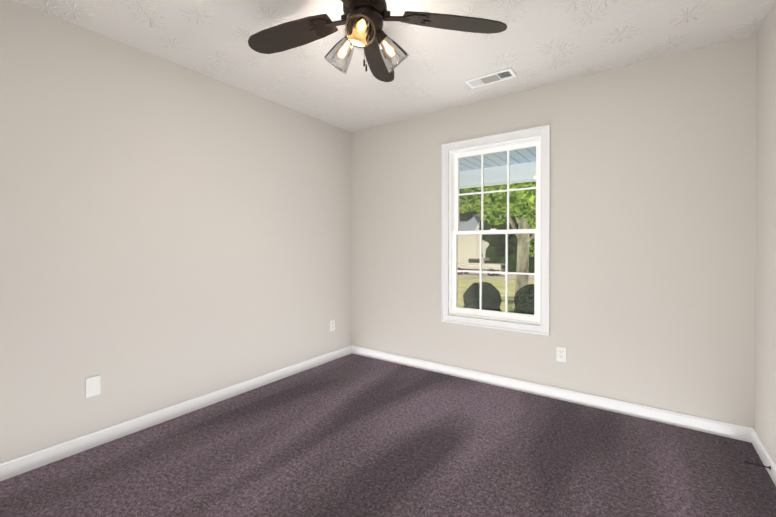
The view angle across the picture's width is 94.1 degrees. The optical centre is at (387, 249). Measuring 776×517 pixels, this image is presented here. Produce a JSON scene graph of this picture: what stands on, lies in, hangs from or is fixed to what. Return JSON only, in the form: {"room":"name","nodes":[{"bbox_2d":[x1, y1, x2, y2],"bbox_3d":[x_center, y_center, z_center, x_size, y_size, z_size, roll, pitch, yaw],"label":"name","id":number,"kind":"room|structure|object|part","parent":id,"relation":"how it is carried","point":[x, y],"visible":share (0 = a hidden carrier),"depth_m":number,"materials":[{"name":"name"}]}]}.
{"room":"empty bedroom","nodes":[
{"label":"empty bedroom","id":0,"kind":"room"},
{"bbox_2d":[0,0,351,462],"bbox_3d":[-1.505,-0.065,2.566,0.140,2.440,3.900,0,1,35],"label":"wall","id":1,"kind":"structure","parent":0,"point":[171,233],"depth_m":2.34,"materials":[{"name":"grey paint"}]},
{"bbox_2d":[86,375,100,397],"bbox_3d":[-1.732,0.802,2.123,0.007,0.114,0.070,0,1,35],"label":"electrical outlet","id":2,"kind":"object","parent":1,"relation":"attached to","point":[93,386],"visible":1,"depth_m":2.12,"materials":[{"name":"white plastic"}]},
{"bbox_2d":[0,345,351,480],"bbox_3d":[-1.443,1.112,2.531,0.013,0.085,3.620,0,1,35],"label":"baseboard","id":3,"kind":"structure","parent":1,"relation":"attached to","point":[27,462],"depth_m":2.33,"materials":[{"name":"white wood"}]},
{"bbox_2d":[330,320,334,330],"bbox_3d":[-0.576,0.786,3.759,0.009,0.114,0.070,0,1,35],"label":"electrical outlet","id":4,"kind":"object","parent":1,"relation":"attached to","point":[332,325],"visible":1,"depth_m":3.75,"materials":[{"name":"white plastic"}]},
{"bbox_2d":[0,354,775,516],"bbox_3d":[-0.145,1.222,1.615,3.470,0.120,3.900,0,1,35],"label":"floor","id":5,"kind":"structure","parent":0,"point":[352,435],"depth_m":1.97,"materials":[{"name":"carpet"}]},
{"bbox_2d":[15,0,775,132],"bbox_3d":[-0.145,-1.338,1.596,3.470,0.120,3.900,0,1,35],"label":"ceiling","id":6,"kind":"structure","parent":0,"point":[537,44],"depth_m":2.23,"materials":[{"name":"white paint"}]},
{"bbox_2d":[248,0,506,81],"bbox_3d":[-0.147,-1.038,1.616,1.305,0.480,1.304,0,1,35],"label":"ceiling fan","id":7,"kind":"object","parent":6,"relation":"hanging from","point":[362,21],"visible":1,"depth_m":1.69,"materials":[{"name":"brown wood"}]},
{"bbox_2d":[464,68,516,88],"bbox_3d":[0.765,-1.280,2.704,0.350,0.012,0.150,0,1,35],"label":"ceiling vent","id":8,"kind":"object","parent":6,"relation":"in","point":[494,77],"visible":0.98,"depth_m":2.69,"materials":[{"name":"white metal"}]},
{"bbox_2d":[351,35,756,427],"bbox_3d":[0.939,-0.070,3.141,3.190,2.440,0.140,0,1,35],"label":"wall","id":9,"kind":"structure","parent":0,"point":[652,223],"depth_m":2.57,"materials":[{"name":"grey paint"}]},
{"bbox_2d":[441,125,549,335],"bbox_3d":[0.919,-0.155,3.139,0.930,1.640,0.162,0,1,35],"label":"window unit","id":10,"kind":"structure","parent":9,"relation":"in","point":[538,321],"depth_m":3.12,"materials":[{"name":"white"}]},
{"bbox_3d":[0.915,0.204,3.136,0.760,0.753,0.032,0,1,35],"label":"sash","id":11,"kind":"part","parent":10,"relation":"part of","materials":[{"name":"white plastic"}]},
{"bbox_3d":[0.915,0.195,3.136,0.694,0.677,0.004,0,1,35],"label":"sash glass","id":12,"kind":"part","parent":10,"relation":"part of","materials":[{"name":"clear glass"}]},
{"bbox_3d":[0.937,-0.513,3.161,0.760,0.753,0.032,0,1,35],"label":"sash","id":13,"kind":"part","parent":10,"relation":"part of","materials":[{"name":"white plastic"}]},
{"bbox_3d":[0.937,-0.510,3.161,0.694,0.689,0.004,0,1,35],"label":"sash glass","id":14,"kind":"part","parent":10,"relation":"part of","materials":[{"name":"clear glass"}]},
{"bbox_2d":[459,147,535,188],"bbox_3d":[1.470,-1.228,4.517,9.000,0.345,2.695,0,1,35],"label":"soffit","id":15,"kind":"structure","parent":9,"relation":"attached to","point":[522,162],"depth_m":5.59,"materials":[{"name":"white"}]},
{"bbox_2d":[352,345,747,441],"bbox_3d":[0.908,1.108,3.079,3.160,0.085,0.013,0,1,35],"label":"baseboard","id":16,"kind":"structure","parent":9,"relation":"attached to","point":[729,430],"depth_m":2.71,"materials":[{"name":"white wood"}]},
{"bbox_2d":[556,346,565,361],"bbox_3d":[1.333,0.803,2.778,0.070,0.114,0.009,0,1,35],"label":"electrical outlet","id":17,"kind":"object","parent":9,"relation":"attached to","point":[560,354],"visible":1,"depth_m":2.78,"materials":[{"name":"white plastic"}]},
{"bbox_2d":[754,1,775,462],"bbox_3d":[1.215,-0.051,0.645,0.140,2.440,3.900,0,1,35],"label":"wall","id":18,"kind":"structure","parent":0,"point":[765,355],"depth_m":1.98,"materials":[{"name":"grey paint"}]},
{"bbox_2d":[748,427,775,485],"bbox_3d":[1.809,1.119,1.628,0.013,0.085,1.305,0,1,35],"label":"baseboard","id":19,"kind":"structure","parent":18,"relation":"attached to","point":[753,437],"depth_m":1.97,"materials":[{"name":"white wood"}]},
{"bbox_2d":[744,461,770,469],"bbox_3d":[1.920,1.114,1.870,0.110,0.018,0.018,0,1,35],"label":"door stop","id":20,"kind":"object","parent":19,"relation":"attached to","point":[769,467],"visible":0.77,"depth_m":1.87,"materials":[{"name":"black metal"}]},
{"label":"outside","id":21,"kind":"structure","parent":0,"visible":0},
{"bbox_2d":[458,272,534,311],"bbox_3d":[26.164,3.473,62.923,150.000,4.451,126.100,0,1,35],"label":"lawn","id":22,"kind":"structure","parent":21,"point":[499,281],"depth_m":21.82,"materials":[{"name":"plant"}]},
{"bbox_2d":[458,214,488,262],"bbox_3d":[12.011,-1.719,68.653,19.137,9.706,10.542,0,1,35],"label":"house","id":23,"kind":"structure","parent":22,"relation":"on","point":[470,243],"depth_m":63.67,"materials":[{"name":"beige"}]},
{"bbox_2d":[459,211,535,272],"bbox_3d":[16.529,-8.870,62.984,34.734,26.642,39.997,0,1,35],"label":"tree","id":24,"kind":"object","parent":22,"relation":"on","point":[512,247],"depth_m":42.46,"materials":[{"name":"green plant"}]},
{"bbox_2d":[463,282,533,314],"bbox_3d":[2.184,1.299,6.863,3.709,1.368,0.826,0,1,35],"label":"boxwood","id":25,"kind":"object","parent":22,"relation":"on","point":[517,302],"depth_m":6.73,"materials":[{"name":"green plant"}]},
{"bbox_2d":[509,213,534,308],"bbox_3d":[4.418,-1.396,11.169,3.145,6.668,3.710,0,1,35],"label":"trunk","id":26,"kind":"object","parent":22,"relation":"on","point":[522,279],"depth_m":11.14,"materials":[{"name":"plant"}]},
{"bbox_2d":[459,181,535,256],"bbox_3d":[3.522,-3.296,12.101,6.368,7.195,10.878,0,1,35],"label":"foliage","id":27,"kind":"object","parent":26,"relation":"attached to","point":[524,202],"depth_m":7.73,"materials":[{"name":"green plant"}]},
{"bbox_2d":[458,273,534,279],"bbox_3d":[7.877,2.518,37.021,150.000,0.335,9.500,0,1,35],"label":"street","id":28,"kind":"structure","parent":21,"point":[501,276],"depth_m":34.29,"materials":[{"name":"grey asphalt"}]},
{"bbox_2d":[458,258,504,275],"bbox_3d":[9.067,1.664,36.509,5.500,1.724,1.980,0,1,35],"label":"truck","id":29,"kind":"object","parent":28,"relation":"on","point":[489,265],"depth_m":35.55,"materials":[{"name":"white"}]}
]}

__Task goal__. Above are the records; copy each line from them that includes the string "bedroom".

__Answer area__.
{"room":"empty bedroom","nodes":[
{"label":"empty bedroom","id":0,"kind":"room"},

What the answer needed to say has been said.